----- Original Message ----- From: "Vladislav Prodan" <univers...@ukr.net>
To: "Steven Hartland" <kill...@multiplay.co.uk>
Cc: <curr...@freebsd.org>; <f...@freebsd.org>
Sent: Sunday, January 27, 2013 3:13 PM
Subject: Re[2]: Re[2]: AHCI timeout when using ZFS + AIO + NCQ




----- Original Message ----- From: "Vladislav Prodan" <univers...@ukr.net>

>> Is it always the same disk, of so replace it SMART helps identify issues
>> but doesn't tell you 100% there's no problem.
> > > Now it has fallen off a different HDD - ada0.
> I'm 99% sure that MHDD will not find problems in HDD - ada0 and ada2.
> I still have three servers with similar chipsets that have similar problems
> with blade ahci times out.

I notice your disks are connecting at SATA 3.x, which rings bells. We had
a very similar issue on a new Supermicro machine here and after much
testing we proved to our satisfaction that the problem was the HW.

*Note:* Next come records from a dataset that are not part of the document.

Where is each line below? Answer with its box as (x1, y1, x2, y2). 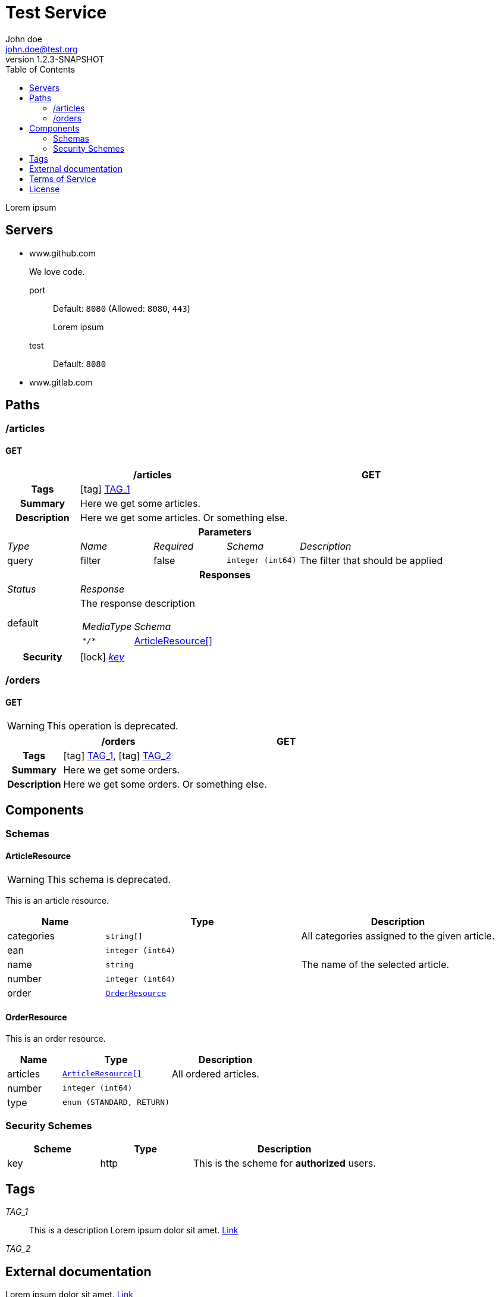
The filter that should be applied (300, 554, 443, 566)
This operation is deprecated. (46, 720, 178, 732)
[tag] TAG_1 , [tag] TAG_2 (63, 750, 172, 762)
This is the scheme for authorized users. (193, 1157, 376, 1170)
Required (153, 540, 194, 552)
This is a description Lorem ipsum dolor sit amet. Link (29, 1225, 238, 1236)
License (29, 183, 60, 194)
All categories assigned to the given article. (301, 930, 495, 942)

I have a motherboard ASUS M5A97 PRO
http://www.asus.com/Motherboard/M5A97_PRO/#specifications
Has replacement SATA data cables.
Putting hard RAID controller does not guarantee data recovery at his death.

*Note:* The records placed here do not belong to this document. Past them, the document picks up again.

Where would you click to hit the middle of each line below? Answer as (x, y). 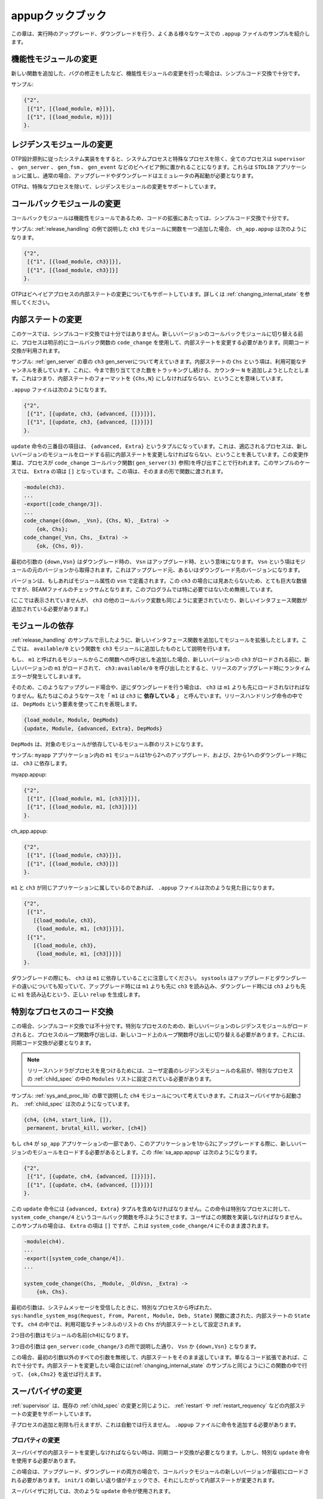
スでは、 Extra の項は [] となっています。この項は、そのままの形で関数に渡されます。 (119, 471)
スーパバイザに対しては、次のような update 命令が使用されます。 (92, 1491)
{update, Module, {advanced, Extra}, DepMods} (93, 728)
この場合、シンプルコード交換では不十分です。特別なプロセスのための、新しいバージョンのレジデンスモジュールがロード (160, 1026)
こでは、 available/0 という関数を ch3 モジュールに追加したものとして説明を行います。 (122, 648)
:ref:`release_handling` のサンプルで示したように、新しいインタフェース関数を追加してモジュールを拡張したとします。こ (159, 640)
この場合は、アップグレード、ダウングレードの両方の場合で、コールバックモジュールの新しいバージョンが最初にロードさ (160, 1471)
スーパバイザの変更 (46, 1391)

Not sure what that has to do with cable / track lengths via things
like a backplane?

Do you or do you not have a hotswap backplane?

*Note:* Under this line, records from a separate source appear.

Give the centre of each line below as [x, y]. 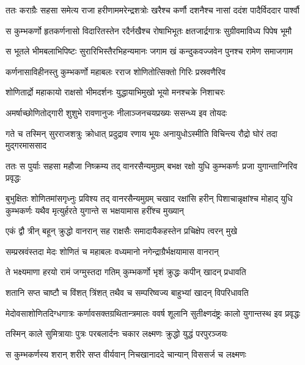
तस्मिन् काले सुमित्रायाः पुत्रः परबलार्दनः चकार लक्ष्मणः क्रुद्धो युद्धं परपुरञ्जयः [117, 334]
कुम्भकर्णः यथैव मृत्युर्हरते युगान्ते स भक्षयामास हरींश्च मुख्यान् [95, 210]
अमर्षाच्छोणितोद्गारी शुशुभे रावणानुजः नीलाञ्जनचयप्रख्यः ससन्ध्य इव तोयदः [116, 112]
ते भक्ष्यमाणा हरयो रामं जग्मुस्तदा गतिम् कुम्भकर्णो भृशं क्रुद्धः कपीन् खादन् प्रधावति [126, 272]
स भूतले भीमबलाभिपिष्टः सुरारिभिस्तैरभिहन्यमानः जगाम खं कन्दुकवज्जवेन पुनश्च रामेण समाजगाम [149, 51]
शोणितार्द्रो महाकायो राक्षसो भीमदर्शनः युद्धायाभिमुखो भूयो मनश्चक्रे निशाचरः [115, 92]
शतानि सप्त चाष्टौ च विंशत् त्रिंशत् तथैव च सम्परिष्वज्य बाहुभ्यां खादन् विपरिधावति [127, 292]
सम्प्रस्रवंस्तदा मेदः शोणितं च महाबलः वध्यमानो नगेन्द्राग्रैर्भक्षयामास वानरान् [112, 251]
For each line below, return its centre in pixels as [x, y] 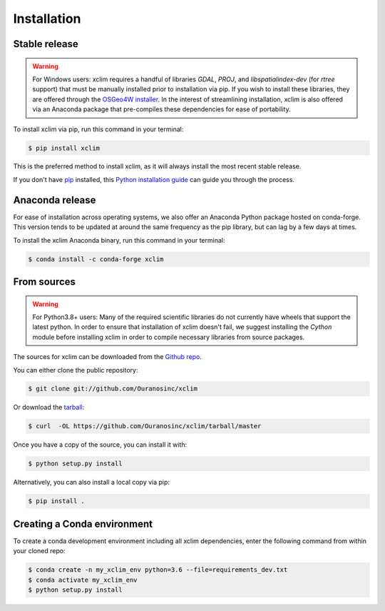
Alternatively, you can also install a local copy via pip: [92, 483]
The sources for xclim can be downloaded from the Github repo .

Essentially the combination of SATA 3 speeds the midplane / backplane
degraded the connection between the MB and HDD enough to cause
the disks to randomly drop when under load.

If we connected the disks directly to the MB with SATA cables the
problem went away. In the end we had midplanes changed from an
AHCI pass-through to active LSI controller.

So if you have any sort of midplane / backplane connecting your disks
try connecting them direct to the MB / controller via known SATA 3.x
compliant cables and see if that stops the drops.

Another test you can do is to force the disks to connect at SATA 2.x
this also fixed it in our case, but wasn't something we wanted to
put into production hence the controller swap.

To force SATA 2 speeds you can use the following in /boot/loader.conf
where 'X' is disk identifier e.g. for ada0 X = 0:-
hint.ahcich.X.sata_rev=2

This is still worth trying as it could still indicate a problem
with your controller, cables or disks.